Koolhydraten zijn te vinden in een breed scala aan voedingsmiddelen, en ze zijn er in verschillende vormen en soorten. Het eten van koolhydraten uit gezonde bronnen zoals volle granen, groenten, fruit en bonen is een sleutel tot een goed dieet.
Koolhydraten leveren de hele dag brandstof voor het centrale zenuwstelsel en energie voor werkende spieren. Ze kunnen echter schadelijk zijn als ze te veel worden geconsumeerd. Een hoog-glycemisch dieet kan uw risico op hartziekten, diabetes en obesitas verhogen.
Glycogeen
Glycogeen is het belangrijkste energieopslagmechanisme van het lichaam. Het wordt voornamelijk in de lever en spieren opgeslagen en als vrije glucose naar andere weefsels gedistribueerd.
Glycogeen heeft een polymeerstructuur met lange lineaire ketens van glucoseresten verbonden door a-1,4-glycosidische bindingen. Deze glucose-eenheden vormen een spiraalvormig polymeer waarbij ongeveer elke tien residuen een vertakking vormen met een andere keten van glucoseresiduen.
Deze takken zijn aan elkaar gebonden door een alfa-acetaalbinding, -C(OH)H-O-, die optreedt wanneer 2 alkoxygroepen aan hetzelfde koolstofatoom binden (C-1 en C-4 of C-5). In oplossingen bestaan vormen van glucose met een open keten in evenwicht met verschillende cyclische isomeren, die elk een ring van hydroxylen bevatten, afgesloten door één zuurstofatoom.
Spierglycogeen is verantwoordelijk voor ongeveer 1-2% van het spiergewicht en bevindt zich voornamelijk in interyofibrillaire gebieden. Wanneer het spierglycogeen is uitgeput, zal een transporteiwit genaamd hexokinase het afbreken en glucose in de bloedbaan vrijgeven.
Polysachariden
Polysachariden zijn complexe, vertakte koolhydraten die worden gevormd wanneer monosachariden of disachariden met elkaar verbonden zijn door glycosidische bindingen. Deze bindingen worden gevormd door een zuurstofatoom tussen twee koolstofringen.

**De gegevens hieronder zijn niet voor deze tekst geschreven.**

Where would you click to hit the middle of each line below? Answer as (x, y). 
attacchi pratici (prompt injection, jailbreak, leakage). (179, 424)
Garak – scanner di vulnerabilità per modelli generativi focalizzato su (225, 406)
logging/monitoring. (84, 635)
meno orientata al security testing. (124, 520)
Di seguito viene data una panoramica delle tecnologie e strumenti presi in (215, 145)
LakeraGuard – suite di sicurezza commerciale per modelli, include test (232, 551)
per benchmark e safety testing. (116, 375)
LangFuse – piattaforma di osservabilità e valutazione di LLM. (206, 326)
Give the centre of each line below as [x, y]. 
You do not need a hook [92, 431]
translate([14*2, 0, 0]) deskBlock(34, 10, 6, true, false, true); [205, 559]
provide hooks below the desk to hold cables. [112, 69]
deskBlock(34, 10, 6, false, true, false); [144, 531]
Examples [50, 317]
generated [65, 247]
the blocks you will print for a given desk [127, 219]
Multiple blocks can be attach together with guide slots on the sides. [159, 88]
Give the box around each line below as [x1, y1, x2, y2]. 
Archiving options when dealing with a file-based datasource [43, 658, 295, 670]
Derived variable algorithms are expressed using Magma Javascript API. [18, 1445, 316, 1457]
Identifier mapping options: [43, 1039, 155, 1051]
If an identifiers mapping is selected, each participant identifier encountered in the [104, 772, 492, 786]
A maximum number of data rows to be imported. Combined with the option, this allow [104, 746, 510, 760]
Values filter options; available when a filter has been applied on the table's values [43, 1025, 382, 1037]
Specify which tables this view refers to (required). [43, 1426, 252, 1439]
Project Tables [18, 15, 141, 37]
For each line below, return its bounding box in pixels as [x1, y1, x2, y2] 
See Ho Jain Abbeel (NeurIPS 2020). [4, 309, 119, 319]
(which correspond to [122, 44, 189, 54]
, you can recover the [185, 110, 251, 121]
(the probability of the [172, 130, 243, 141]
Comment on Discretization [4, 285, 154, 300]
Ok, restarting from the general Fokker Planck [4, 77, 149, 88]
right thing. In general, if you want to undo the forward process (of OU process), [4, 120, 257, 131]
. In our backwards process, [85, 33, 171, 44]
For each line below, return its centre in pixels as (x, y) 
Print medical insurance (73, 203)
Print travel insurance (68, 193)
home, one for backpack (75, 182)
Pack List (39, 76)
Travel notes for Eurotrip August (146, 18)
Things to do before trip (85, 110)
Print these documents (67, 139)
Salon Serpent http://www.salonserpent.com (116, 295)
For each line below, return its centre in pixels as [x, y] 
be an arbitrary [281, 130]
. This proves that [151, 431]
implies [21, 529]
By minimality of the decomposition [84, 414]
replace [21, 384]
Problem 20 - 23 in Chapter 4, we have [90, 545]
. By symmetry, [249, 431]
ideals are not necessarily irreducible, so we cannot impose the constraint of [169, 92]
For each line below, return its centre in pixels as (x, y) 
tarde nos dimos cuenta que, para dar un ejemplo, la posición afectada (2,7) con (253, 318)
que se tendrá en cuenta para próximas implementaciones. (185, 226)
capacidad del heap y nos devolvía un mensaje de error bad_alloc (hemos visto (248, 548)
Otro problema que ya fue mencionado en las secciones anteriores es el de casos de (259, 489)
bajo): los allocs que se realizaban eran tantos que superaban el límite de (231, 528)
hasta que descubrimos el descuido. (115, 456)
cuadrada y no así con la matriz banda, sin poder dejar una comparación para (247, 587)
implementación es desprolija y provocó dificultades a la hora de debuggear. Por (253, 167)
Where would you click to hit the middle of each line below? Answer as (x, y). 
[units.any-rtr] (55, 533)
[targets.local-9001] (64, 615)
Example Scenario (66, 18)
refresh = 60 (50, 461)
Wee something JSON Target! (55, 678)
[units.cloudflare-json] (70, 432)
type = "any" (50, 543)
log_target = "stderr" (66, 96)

Polysacharideketens hebben unieke eigenschappen die van elkaar verschillen, waaronder hun samenstelling, binding, vertakkingsgraad en molecuulgewicht. Deze structurele kenmerken zijn belangrijk voor het begrijpen van hun fysisch-chemische en biologische activiteiten.

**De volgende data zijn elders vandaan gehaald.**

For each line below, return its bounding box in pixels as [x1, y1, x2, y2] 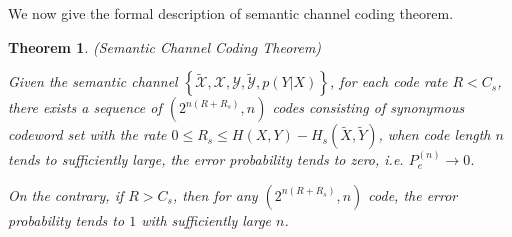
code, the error [368, 184, 458, 205]
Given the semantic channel [8, 71, 178, 92]
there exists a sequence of [8, 97, 162, 118]
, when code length [378, 124, 491, 145]
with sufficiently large [141, 209, 272, 230]
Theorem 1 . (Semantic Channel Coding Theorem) [8, 36, 322, 57]
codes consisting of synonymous [272, 97, 465, 118]
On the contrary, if [8, 184, 124, 205]
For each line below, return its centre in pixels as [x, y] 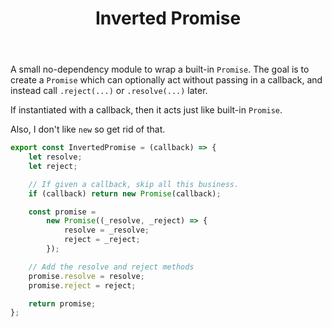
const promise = [62, 212]
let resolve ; [55, 157]
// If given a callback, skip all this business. [134, 184]
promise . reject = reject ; [82, 285]
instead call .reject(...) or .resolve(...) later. [109, 91]
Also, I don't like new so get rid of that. [88, 129]
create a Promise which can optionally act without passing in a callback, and [166, 80]
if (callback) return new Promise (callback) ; [125, 193]
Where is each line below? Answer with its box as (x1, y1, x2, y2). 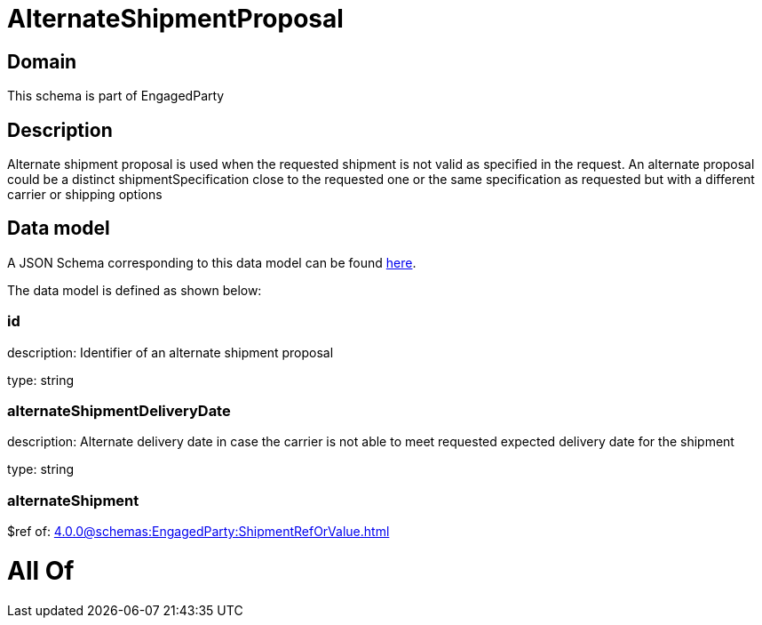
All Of (7, 555, 75, 586)
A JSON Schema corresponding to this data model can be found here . (7, 254, 417, 270)
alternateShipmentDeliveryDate (7, 401, 231, 420)
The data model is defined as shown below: (7, 282, 262, 298)
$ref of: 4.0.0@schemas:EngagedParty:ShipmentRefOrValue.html (7, 524, 390, 540)
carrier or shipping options (7, 187, 163, 203)
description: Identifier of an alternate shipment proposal (7, 344, 334, 360)
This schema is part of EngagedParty (7, 88, 225, 104)
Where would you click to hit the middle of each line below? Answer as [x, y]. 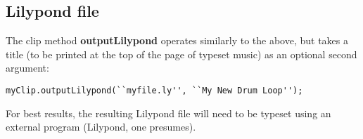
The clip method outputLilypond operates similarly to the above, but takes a [177, 40]
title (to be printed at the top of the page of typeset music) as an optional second [181, 54]
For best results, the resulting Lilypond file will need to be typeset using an [168, 113]
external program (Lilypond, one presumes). [101, 127]
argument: [27, 68]
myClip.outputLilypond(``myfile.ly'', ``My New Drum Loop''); [154, 90]
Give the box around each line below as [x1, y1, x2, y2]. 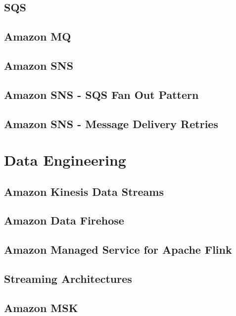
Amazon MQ [4, 29, 71, 44]
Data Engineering [4, 150, 126, 170]
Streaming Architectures [4, 271, 132, 286]
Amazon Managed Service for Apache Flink [4, 242, 232, 257]
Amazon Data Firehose [4, 213, 124, 228]
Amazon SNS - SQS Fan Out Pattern [4, 87, 199, 102]
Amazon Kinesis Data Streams [4, 183, 164, 199]
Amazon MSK [4, 300, 78, 315]
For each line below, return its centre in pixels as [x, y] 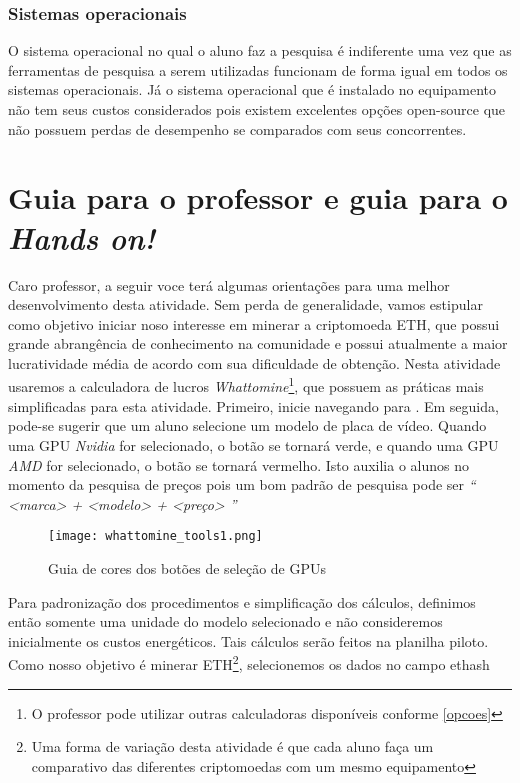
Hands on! [82, 237]
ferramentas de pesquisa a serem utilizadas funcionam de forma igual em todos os [258, 69]
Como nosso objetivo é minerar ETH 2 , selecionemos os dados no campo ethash [249, 662]
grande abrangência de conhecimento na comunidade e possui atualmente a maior [258, 343]
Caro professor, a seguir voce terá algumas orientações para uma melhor [229, 284]
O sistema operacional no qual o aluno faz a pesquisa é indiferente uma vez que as [260, 50]
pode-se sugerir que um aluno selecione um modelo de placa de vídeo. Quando [247, 425]
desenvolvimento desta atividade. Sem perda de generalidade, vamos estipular [245, 304]
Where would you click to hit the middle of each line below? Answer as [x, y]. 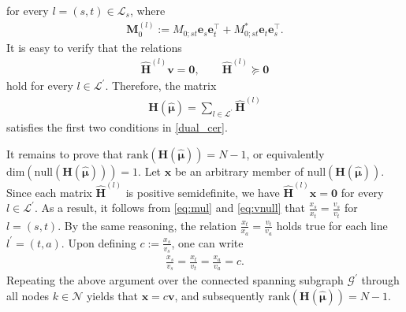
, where [147, 10]
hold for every [40, 85]
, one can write [207, 242]
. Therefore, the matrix [161, 85]
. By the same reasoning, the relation [147, 225]
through [380, 280]
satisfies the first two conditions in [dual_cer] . [117, 127]
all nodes [28, 296]
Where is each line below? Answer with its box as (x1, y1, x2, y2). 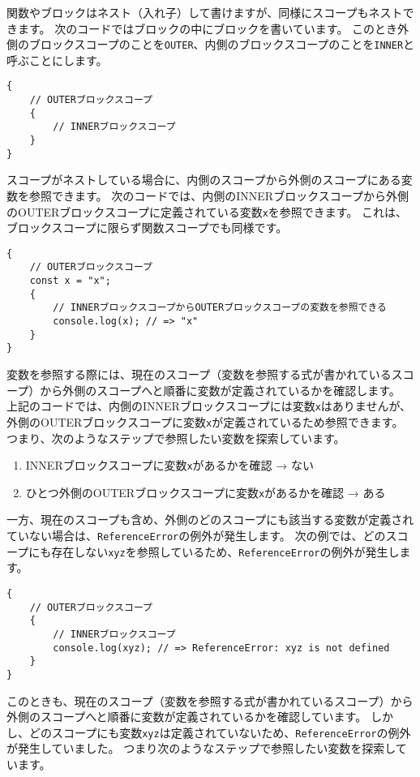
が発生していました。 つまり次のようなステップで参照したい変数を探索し (6, 740, 396, 757)
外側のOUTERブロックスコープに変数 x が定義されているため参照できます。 (6, 413, 404, 430)
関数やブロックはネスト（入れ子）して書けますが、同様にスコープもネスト (6, 4, 403, 20)
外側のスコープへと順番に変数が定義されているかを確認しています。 (6, 708, 367, 725)
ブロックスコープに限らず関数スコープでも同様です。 (6, 219, 288, 236)
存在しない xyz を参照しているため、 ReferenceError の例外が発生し (51, 543, 400, 560)
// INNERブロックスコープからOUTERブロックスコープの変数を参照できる (53, 302, 388, 314)
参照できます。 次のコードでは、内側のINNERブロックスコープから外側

Bijna alle polysachariden zijn verbonden door glycosidische bindingen. Deze bindingen ontstaan tijdens een dehydratatiereactie, wanneer een watermolecuul uit het suikerresidu wordt verwijderd en een hydroxylgroep uit een koolstofatoom verloren gaat.

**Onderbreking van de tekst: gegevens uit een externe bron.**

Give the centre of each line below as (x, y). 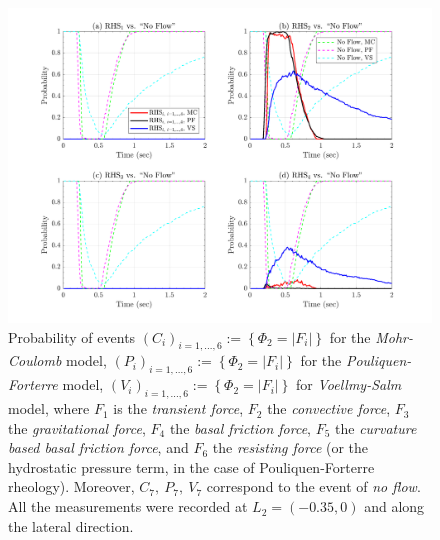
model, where (49, 408)
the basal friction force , (240, 427)
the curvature (376, 427)
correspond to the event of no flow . (313, 486)
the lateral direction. (71, 525)
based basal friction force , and (98, 447)
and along (394, 506)
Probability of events (72, 336)
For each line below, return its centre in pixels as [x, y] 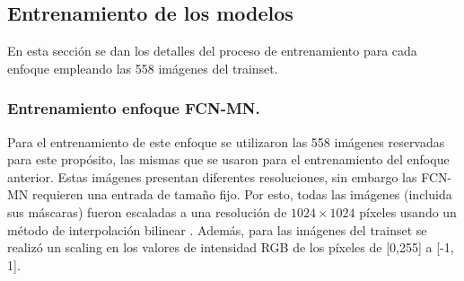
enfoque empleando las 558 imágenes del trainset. [143, 68]
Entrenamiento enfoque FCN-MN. [134, 108]
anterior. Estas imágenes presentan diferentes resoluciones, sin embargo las [212, 176]
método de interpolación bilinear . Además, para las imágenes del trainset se [217, 229]
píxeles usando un [408, 211]
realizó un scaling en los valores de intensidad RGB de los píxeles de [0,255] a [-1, [231, 247]
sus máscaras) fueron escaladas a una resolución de [147, 211]
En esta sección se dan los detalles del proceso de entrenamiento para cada [212, 51]
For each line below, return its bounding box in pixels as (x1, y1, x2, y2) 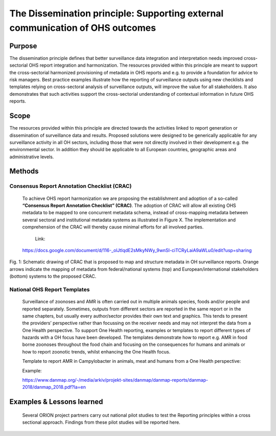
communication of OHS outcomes (9, 22, 156, 33)
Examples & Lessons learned (9, 398, 103, 406)
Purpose (9, 41, 37, 50)
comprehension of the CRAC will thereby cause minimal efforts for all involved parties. (22, 224, 204, 230)
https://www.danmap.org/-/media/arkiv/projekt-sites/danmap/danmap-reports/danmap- (22, 377, 209, 383)
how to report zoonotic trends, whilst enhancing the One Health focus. (22, 348, 171, 355)
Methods (9, 167, 39, 176)
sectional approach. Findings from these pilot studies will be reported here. (22, 419, 181, 425)
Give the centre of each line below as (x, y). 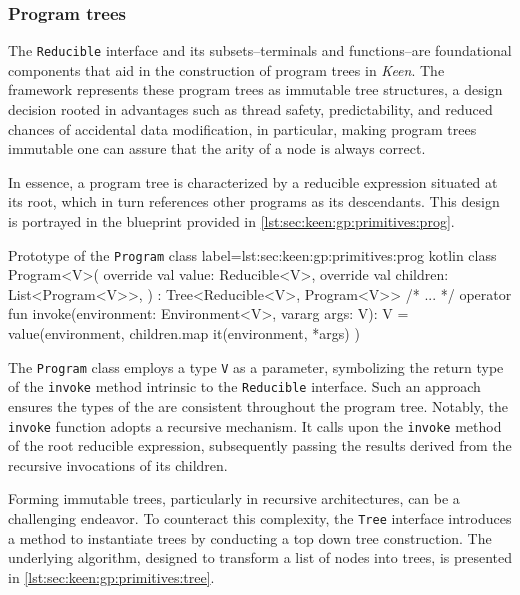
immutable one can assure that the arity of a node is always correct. (217, 148)
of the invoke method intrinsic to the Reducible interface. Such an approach (244, 386)
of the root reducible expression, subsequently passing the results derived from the (260, 445)
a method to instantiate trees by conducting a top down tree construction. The (250, 537)
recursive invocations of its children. (118, 464)
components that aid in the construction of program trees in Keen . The (226, 69)
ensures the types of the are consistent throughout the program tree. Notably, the (258, 405)
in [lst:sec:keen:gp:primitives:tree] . (111, 576)
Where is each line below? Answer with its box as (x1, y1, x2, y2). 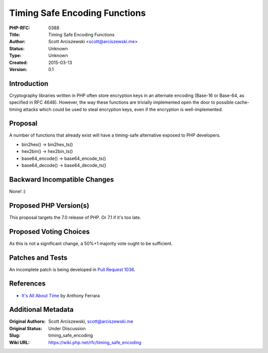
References (9, 280, 46, 288)
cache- (234, 99, 250, 105)
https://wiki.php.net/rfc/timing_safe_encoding (48, 339, 141, 345)
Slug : (9, 333, 21, 339)
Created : (9, 60, 28, 66)
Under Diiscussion (48, 325, 86, 331)
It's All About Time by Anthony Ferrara (21, 292, 100, 298)
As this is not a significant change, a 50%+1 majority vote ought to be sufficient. (9, 240, 173, 246)
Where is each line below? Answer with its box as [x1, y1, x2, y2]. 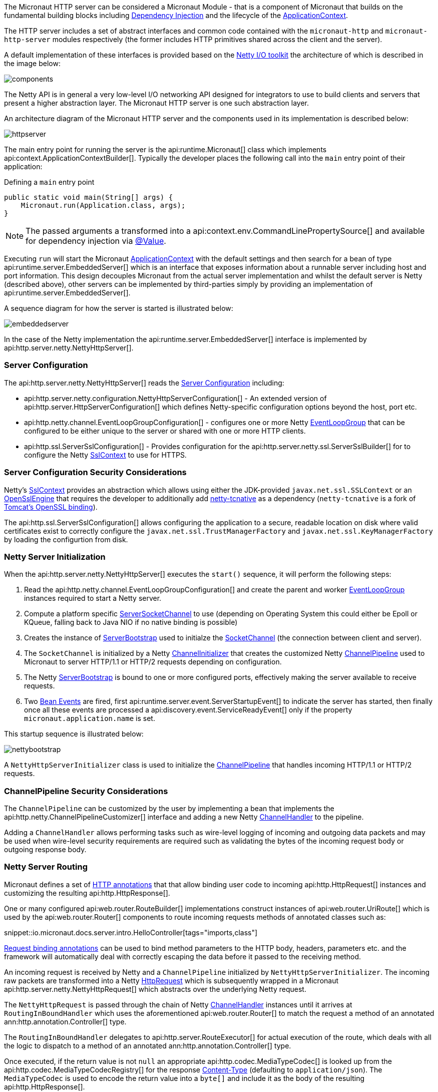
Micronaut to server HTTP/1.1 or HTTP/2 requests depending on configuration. [24, 657, 282, 666]
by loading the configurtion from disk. [4, 535, 128, 544]
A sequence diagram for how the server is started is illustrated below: [4, 304, 233, 312]
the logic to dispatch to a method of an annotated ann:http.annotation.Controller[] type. [4, 1041, 291, 1050]
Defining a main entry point [4, 178, 95, 186]
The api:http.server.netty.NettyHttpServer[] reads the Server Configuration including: [4, 378, 284, 387]
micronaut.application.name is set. [24, 714, 155, 723]
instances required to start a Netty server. [24, 594, 162, 603]
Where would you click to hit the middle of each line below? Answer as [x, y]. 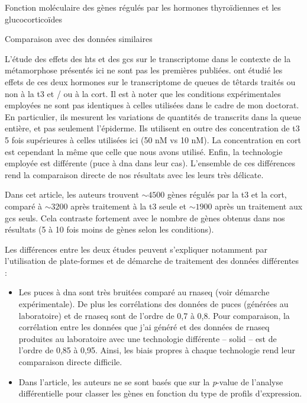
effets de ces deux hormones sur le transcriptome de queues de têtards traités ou [150, 81]
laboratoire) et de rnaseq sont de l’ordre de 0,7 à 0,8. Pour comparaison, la [154, 315]
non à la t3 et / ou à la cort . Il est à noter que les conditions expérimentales [143, 93]
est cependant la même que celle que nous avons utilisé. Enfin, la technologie [144, 151]
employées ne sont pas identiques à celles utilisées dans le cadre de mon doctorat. [152, 105]
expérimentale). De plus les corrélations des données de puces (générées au [153, 304]
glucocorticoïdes [33, 19]
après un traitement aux [259, 206]

Polysachariden worden gebruikt als structurele componenten van celwanden en extracellulaire structuren in planten, insecten en schimmels. Sommigen van hen fungeren ook als energieopslag. Voorbeelden hiervan zijn cellulose en chitine. Ze zitten ook in hyaluronzuur, een stof die belangrijk is voor gewrichtsvloeistof en bindweefsel.